[TASK ITEM]: Please print out the entries below unchanged and skip the images.

------ DATA TO PROCESS

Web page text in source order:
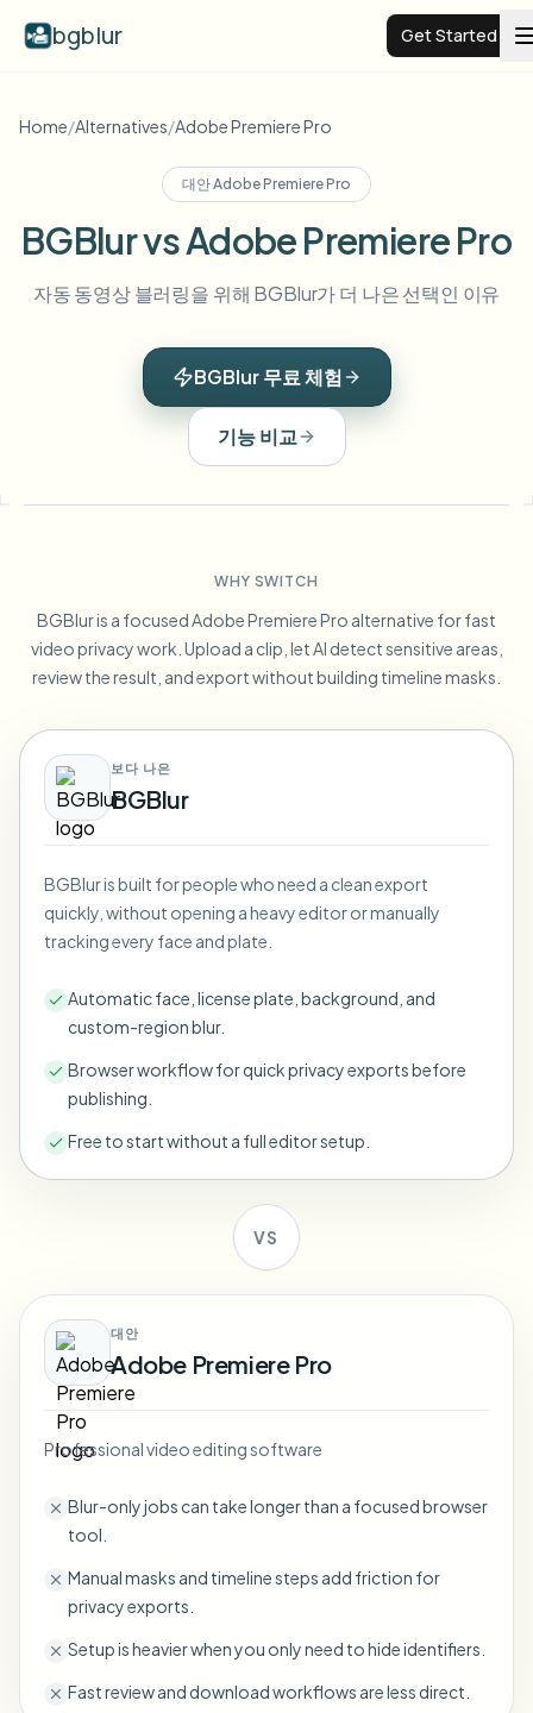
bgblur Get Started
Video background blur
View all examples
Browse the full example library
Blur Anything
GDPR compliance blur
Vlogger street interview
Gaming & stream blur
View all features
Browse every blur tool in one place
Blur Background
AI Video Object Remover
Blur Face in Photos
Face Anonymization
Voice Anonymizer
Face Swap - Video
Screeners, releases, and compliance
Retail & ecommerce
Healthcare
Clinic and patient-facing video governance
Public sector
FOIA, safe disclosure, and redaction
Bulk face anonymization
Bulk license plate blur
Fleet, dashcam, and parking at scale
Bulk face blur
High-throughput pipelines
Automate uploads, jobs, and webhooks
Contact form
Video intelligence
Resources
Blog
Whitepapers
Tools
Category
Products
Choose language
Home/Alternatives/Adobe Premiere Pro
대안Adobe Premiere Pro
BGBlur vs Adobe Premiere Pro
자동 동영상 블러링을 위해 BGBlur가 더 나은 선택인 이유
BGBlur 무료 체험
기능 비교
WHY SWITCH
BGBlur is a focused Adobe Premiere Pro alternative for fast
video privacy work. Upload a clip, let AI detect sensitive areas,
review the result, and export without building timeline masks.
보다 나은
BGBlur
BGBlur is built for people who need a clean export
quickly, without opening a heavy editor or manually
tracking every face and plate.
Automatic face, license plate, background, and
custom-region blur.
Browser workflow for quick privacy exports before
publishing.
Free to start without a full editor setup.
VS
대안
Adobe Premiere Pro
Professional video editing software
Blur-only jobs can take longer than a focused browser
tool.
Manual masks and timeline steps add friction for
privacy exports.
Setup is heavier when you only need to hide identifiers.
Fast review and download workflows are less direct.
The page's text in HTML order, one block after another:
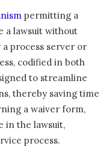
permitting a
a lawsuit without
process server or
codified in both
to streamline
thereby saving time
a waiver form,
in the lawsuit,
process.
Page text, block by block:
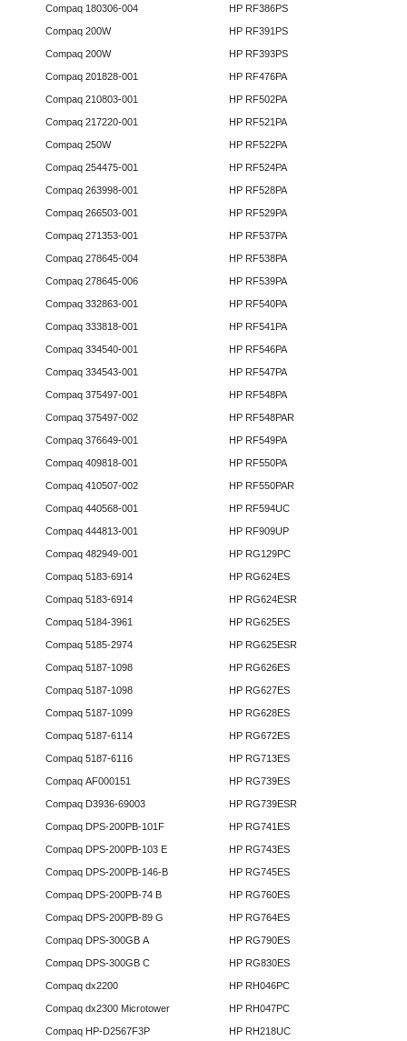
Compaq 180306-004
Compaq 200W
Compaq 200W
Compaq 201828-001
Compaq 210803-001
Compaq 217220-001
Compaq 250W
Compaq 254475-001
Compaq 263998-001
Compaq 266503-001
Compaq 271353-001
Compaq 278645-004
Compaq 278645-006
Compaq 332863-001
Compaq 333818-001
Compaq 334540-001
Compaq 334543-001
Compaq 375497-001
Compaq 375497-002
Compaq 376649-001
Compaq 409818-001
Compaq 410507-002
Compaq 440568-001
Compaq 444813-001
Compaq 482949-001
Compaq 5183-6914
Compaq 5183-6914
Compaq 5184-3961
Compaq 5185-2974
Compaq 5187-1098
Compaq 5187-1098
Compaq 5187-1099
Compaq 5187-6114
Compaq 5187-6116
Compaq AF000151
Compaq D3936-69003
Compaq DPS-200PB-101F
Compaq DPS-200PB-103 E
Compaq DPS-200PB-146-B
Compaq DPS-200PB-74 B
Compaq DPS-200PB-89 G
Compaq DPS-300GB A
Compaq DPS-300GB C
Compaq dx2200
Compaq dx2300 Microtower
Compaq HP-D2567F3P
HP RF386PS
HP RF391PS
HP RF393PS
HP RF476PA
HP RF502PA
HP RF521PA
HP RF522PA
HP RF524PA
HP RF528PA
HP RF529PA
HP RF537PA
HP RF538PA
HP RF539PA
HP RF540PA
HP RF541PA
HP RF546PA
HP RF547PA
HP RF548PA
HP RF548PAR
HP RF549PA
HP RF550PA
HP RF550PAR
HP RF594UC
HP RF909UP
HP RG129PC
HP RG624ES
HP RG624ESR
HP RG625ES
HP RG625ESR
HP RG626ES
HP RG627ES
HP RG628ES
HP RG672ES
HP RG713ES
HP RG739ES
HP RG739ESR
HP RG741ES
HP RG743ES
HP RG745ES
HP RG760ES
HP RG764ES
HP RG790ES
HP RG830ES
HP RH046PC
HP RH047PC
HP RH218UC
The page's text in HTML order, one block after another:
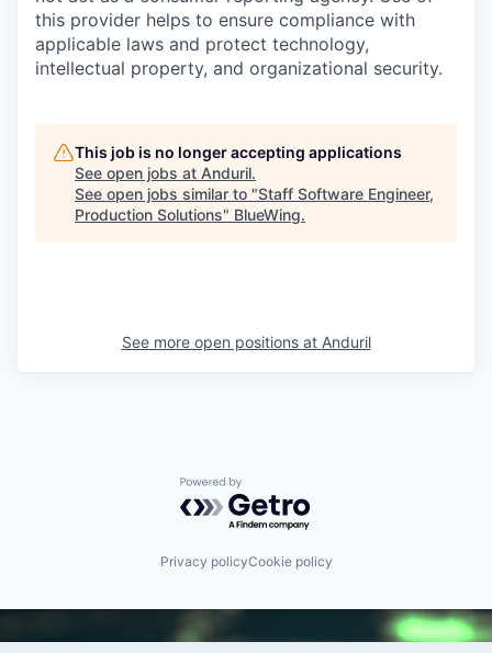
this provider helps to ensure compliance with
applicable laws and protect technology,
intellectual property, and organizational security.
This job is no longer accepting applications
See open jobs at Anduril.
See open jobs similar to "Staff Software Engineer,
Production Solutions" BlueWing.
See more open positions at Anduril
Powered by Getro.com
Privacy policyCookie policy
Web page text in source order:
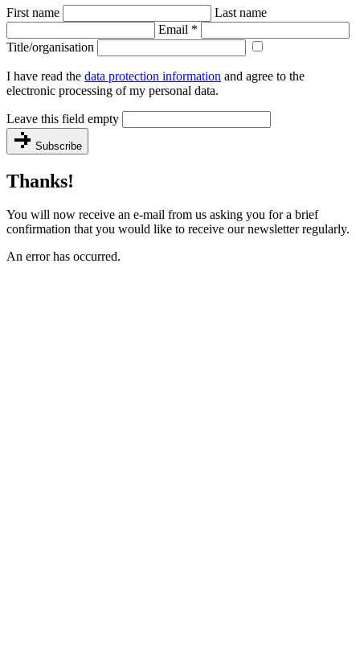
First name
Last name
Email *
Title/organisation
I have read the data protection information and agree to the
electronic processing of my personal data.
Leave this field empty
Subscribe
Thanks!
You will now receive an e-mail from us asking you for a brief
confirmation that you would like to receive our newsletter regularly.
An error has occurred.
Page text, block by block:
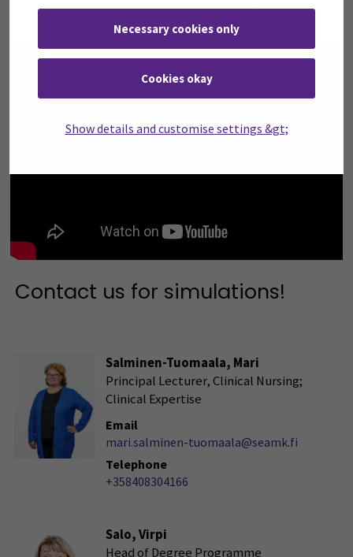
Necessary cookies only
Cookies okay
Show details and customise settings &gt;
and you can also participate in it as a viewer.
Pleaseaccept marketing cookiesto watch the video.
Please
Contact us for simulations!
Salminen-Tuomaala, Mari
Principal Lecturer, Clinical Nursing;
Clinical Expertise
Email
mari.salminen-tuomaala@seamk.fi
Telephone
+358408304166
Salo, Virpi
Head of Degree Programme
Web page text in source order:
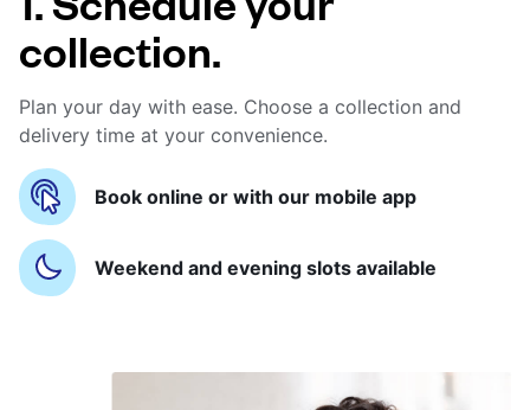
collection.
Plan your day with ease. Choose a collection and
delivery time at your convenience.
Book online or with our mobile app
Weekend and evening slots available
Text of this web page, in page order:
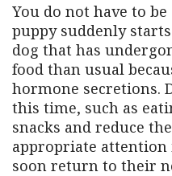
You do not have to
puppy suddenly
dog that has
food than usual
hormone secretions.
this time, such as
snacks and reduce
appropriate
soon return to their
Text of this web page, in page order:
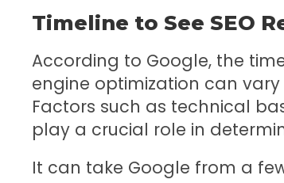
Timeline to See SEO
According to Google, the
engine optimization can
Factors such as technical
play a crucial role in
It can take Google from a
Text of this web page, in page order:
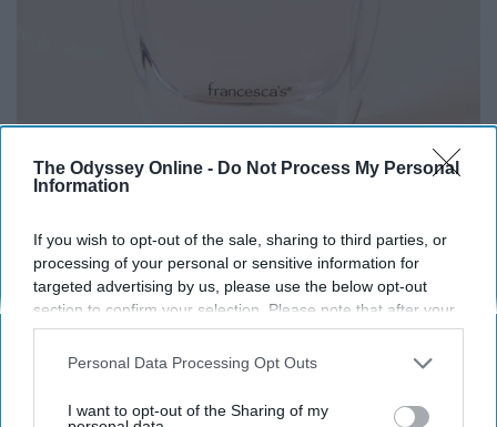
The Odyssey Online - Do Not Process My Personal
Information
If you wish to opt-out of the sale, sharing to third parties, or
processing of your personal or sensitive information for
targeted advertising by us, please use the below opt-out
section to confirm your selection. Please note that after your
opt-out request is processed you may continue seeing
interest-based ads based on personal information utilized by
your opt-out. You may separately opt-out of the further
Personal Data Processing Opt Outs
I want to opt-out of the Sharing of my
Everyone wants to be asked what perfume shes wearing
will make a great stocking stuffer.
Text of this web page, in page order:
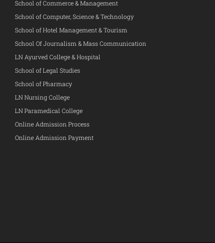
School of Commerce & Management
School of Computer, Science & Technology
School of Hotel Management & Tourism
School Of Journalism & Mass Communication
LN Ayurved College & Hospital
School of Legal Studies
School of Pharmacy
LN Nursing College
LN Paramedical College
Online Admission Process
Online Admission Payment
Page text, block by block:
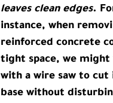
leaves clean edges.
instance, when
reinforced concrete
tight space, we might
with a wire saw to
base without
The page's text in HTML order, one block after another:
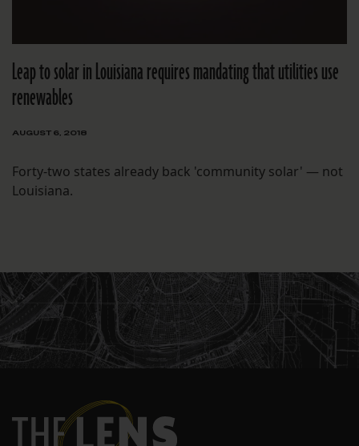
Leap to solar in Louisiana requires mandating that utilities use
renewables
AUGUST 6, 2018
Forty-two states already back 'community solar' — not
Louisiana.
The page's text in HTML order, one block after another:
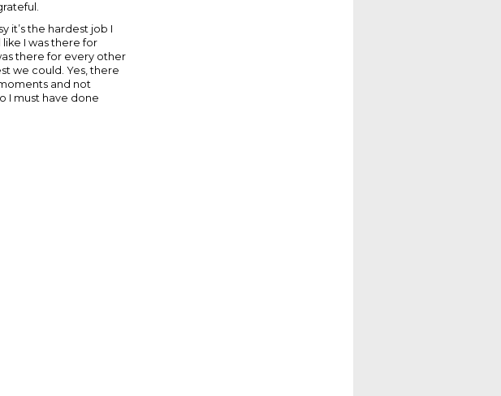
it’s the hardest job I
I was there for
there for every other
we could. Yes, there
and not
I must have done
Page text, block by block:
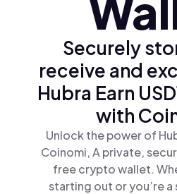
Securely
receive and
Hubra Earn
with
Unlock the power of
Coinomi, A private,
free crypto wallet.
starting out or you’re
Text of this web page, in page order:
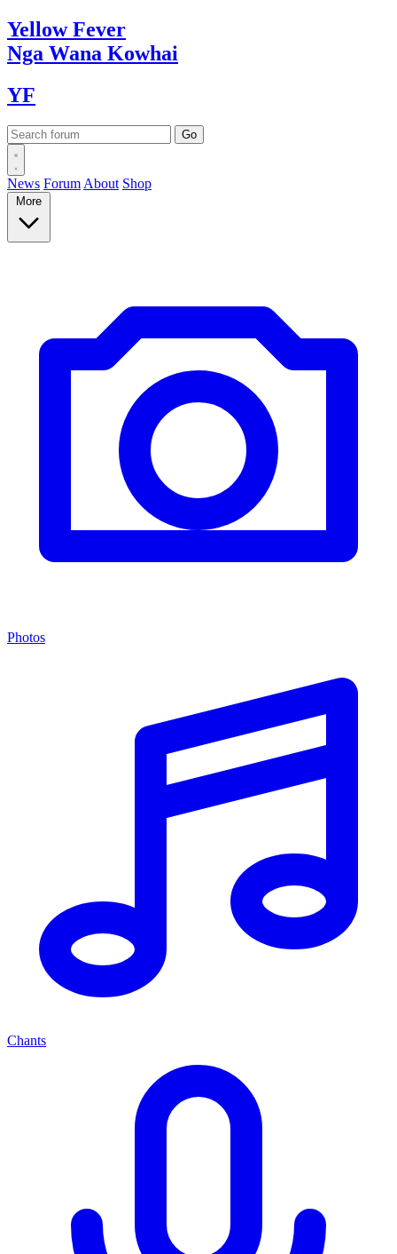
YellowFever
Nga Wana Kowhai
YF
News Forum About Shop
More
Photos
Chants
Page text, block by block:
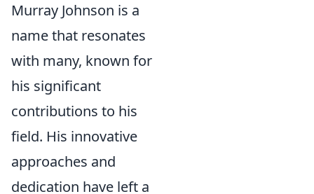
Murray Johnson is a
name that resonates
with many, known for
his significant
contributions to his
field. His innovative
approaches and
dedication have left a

------------

[RESPONSE BELOW]:
Web page text in source order:
bgblur Get Started
Video background blur
View all examples
Browse the full example library
Blur Anything
GDPR compliance blur
Vlogger street interview
Gaming & stream blur
View all features
Browse every blur tool in one place
Blur Background
AI Video Object Remover
Blur Face in Photos
Face Anonymization
Voice Anonymizer
Face Swap - Video
Screeners, releases, and compliance
Retail & ecommerce
Healthcare
Clinic and patient-facing video governance
Public sector
FOIA, safe disclosure, and redaction
Bulk face anonymization
Bulk license plate blur
Fleet, dashcam, and parking at scale
Bulk face blur
High-throughput pipelines
Automate uploads, jobs, and webhooks
Contact form
Video intelligence
Resources
Blog
Whitepapers
Tools
Category
Products
Choose language
Home/Alternatives/Adobe Premiere Pro
대안Adobe Premiere Pro
BGBlur vs Adobe Premiere Pro
자동 동영상 블러링을 위해 BGBlur가 더 나은 선택인 이유
BGBlur 무료 체험
기능 비교
WHY SWITCH
BGBlur is a focused Adobe Premiere Pro alternative for fast
video privacy work. Upload a clip, let AI detect sensitive areas,
review the result, and export without building timeline masks.
보다 나은
BGBlur
BGBlur is built for people who need a clean export
quickly, without opening a heavy editor or manually
tracking every face and plate.
Automatic face, license plate, background, and
custom-region blur.
Browser workflow for quick privacy exports before
publishing.
Free to start without a full editor setup.
VS
대안
Adobe Premiere Pro
Professional video editing software
Blur-only jobs can take longer than a focused browser
tool.
Manual masks and timeline steps add friction for
privacy exports.
Setup is heavier when you only need to hide identifiers.
Fast review and download workflows are less direct.
The page's text in HTML order, one block after another:
permitting a
a lawsuit without
process server or
codified in both
to streamline
thereby saving time
a waiver form,
in the lawsuit,
process.
Page text, block by block:
Compaq 180306-004
Compaq 200W
Compaq 200W
Compaq 201828-001
Compaq 210803-001
Compaq 217220-001
Compaq 250W
Compaq 254475-001
Compaq 263998-001
Compaq 266503-001
Compaq 271353-001
Compaq 278645-004
Compaq 278645-006
Compaq 332863-001
Compaq 333818-001
Compaq 334540-001
Compaq 334543-001
Compaq 375497-001
Compaq 375497-002
Compaq 376649-001
Compaq 409818-001
Compaq 410507-002
Compaq 440568-001
Compaq 444813-001
Compaq 482949-001
Compaq 5183-6914
Compaq 5183-6914
Compaq 5184-3961
Compaq 5185-2974
Compaq 5187-1098
Compaq 5187-1098
Compaq 5187-1099
Compaq 5187-6114
Compaq 5187-6116
Compaq AF000151
Compaq D3936-69003
Compaq DPS-200PB-101F
Compaq DPS-200PB-103 E
Compaq DPS-200PB-146-B
Compaq DPS-200PB-74 B
Compaq DPS-200PB-89 G
Compaq DPS-300GB A
Compaq DPS-300GB C
Compaq dx2200
Compaq dx2300 Microtower
Compaq HP-D2567F3P
HP RF386PS
HP RF391PS
HP RF393PS
HP RF476PA
HP RF502PA
HP RF521PA
HP RF522PA
HP RF524PA
HP RF528PA
HP RF529PA
HP RF537PA
HP RF538PA
HP RF539PA
HP RF540PA
HP RF541PA
HP RF546PA
HP RF547PA
HP RF548PA
HP RF548PAR
HP RF549PA
HP RF550PA
HP RF550PAR
HP RF594UC
HP RF909UP
HP RG129PC
HP RG624ES
HP RG624ESR
HP RG625ES
HP RG625ESR
HP RG626ES
HP RG627ES
HP RG628ES
HP RG672ES
HP RG713ES
HP RG739ES
HP RG739ESR
HP RG741ES
HP RG743ES
HP RG745ES
HP RG760ES
HP RG764ES
HP RG790ES
HP RG830ES
HP RH046PC
HP RH047PC
HP RH218UC
The page's text in HTML order, one block after another:
this provider helps to ensure compliance with
applicable laws and protect technology,
intellectual property, and organizational security.
This job is no longer accepting applications
See open jobs at Anduril.
See open jobs similar to "Staff Software Engineer,
Production Solutions" BlueWing.
See more open positions at Anduril
Powered by Getro.com
Privacy policyCookie policy
Web page text in source order:
First name
Last name
Email *
Title/organisation
I have read the data protection information and agree to the
electronic processing of my personal data.
Leave this field empty
Subscribe
Thanks!
You will now receive an e-mail from us asking you for a brief
confirmation that you would like to receive our newsletter regularly.
An error has occurred.
Page text, block by block:
Necessary cookies only
Cookies okay
Show details and customise settings &gt;
and you can also participate in it as a viewer.
Pleaseaccept marketing cookiesto watch the video.
Please
Contact us for simulations!
Salminen-Tuomaala, Mari
Principal Lecturer, Clinical Nursing;
Clinical Expertise
Email
mari.salminen-tuomaala@seamk.fi
Telephone
+358408304166
Salo, Virpi
Head of Degree Programme
Web page text in source order:
collection.
Plan your day with ease. Choose a collection and
delivery time at your convenience.
Book online or with our mobile app
Weekend and evening slots available
Text of this web page, in page order:
You do not have to
puppy suddenly
dog that has
food than usual
hormone secretions.
this time, such as
snacks and reduce
appropriate
soon return to their
Text of this web page, in page order:
Timeline to See SEO
According to Google, the
engine optimization can
Factors such as technical
play a crucial role in
It can take Google from a
Text of this web page, in page order:
The Odyssey Online - Do Not Process My Personal
Information
If you wish to opt-out of the sale, sharing to third parties, or
processing of your personal or sensitive information for
targeted advertising by us, please use the below opt-out
section to confirm your selection. Please note that after your
opt-out request is processed you may continue seeing
interest-based ads based on personal information utilized by
your opt-out. You may separately opt-out of the further
Personal Data Processing Opt Outs
I want to opt-out of the Sharing of my
Everyone wants to be asked what perfume shes wearing
will make a great stocking stuffer.
Text of this web page, in page order:
School of Commerce & Management
School of Computer, Science & Technology
School of Hotel Management & Tourism
School Of Journalism & Mass Communication
LN Ayurved College & Hospital
School of Legal Studies
School of Pharmacy
LN Nursing College
LN Paramedical College
Online Admission Process
Online Admission Payment
Page text, block by block:
leaves clean edges.
instance, when
reinforced concrete
tight space, we might
with a wire saw to
base without
The page's text in HTML order, one block after another:
Leap to solar in Louisiana requires mandating that utilities use
renewables
AUGUST 6, 2018
Forty-two states already back 'community solar' — not
Louisiana.
The page's text in HTML order, one block after another:
it’s the hardest job I
I was there for
there for every other
we could. Yes, there
and not
I must have done
Page text, block by block:
Securely
receive and
Hubra Earn
with
Unlock the power of
Coinomi, A private,
free crypto wallet.
starting out or you’re
Text of this web page, in page order:
YellowFever
Nga Wana Kowhai
YF
News Forum About Shop
More
Photos
Chants
Page text, block by block:
Murray Johnson is a
name that resonates
with many, known for
his significant
contributions to his
field. His innovative
approaches and
dedication have left a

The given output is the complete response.